Die Ecception sollte relative selbsterklärend sein, deswegen geh ich da jetzt nicht weiter drauf ein.

Habe jetzt dein QC fix überflogen und gesehen, dass du relative viele Objekte erzeugst. Das kann ein Grund sein warum du auf diese Exception stößt.
Versuch mal dein QC durch zu gehen und Instanzen die du nicht brauchst zu löschen Sodass du unnötigen Speicher frei machst.

Für weitere Infos einfach mal outofmemory exception bei Google eingeben ;-)


----------



## Meniskusschaden (16. Okt 2016)

Das Problem ist noch immer dasselbe, wie in meinem vorigen Post beschrieben.
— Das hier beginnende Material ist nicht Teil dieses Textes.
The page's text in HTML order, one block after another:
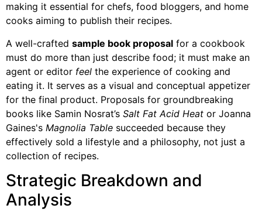
making it essential for chefs, food bloggers, and home
cooks aiming to publish their recipes.
A well-crafted sample book proposal for a cookbook
must do more than just describe food; it must make an
agent or editor feel the experience of cooking and
eating it. It serves as a visual and conceptual appetizer
for the final product. Proposals for groundbreaking
books like Samin Nosrat’s Salt Fat Acid Heat or Joanna
Gaines's Magnolia Table succeeded because they
effectively sold a lifestyle and a philosophy, not just a
collection of recipes.
Strategic Breakdown and
Analysis

Irgendwann ist der Speicher dann eben voll.


----------



## ioannis_m (16. Okt 2016)

Hallo Meniskusschaden, 

ich übergebe der Methode den Parameter numberE und somit setze ich die Instanzvariable numberE, die wiederum getE() zurückgibt (-eben sollte?)..


----------



## Meniskusschaden (16. Okt 2016)

Und mit jedem Aufruf von insert() erhöhst du numberE dann um eins.


----------



## ioannis_m (16. Okt 2016)

Ach ja, habe es gerade gerafft...

Vielen Dank an beide.

Gute Nacht
ioannis


----------